■ Work to be completed ■
Reproduce the data exactly and drop any pictures it holds.

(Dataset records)
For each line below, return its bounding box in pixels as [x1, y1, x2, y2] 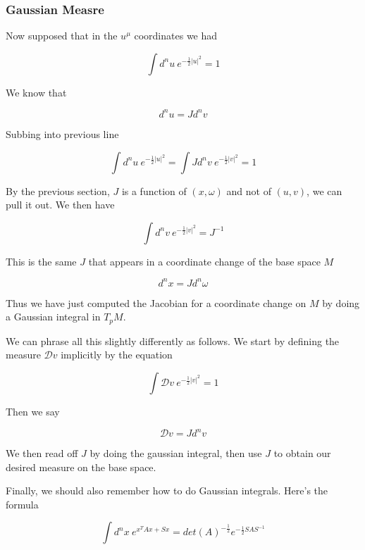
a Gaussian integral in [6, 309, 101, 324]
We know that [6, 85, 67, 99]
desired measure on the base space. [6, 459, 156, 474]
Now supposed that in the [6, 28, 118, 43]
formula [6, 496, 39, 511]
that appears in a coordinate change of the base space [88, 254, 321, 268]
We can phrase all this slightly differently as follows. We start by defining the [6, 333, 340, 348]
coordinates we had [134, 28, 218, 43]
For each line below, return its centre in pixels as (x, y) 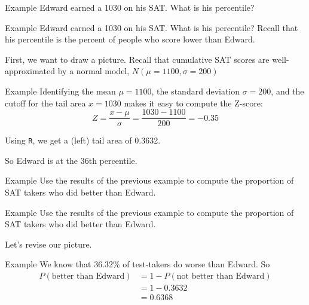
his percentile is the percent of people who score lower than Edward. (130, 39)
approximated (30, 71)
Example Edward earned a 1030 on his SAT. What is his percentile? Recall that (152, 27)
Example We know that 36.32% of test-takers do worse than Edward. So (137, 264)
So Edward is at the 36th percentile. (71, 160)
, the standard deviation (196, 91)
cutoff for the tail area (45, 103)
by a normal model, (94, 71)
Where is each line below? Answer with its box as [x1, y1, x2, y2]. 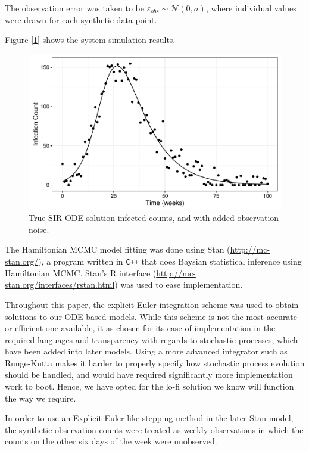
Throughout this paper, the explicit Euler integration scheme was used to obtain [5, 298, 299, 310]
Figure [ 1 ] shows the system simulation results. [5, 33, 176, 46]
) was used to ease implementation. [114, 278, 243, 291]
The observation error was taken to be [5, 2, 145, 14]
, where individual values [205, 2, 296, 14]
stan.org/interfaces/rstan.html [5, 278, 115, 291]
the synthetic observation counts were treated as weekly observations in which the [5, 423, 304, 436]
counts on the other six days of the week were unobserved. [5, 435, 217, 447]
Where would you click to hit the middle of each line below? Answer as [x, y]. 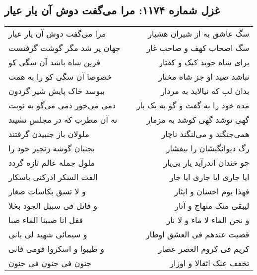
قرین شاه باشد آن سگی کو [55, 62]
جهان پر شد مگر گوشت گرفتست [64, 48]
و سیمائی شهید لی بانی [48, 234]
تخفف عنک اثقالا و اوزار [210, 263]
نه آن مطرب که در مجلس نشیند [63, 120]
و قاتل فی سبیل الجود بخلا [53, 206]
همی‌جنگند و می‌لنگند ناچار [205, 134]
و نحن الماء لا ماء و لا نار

■ Solution to this problem ■
For each line below, return its bounding box in pixels as [x1, y1, x2, y2] 
a Gaussian integral in [6, 309, 101, 324]
We know that [6, 85, 67, 99]
desired measure on the base space. [6, 459, 156, 474]
Now supposed that in the [6, 28, 118, 43]
formula [6, 496, 39, 511]
that appears in a coordinate change of the base space [88, 254, 321, 268]
We can phrase all this slightly differently as follows. We start by defining the [6, 333, 340, 348]
coordinates we had [134, 28, 218, 43]
For each line below, return its centre in pixels as (x, y) 
his percentile is the percent of people who score lower than Edward. (130, 39)
approximated (30, 71)
Example Edward earned a 1030 on his SAT. What is his percentile? Recall that (152, 27)
Example We know that 36.32% of test-takers do worse than Edward. So (137, 264)
So Edward is at the 36th percentile. (71, 160)
, the standard deviation (196, 91)
cutoff for the tail area (45, 103)
by a normal model, (94, 71)
Where is each line below? Answer with its box as [x1, y1, x2, y2]. 
Throughout this paper, the explicit Euler integration scheme was used to obtain [5, 298, 299, 310]
Figure [ 1 ] shows the system simulation results. [5, 33, 176, 46]
) was used to ease implementation. [114, 278, 243, 291]
The observation error was taken to be [5, 2, 145, 14]
, where individual values [205, 2, 296, 14]
stan.org/interfaces/rstan.html [5, 278, 115, 291]
the synthetic observation counts were treated as weekly observations in which the [5, 423, 304, 436]
counts on the other six days of the week were unobserved. [5, 435, 217, 447]
Where would you click to hit the middle of each line below? Answer as [x, y]. 
قرین شاه باشد آن سگی کو [55, 62]
جهان پر شد مگر گوشت گرفتست [64, 48]
و سیمائی شهید لی بانی [48, 234]
تخفف عنک اثقالا و اوزار [210, 263]
نه آن مطرب که در مجلس نشیند [63, 120]
و قاتل فی سبیل الجود بخلا [53, 206]
همی‌جنگند و می‌لنگند ناچار [205, 134]
و نحن الماء لا ماء و لا نار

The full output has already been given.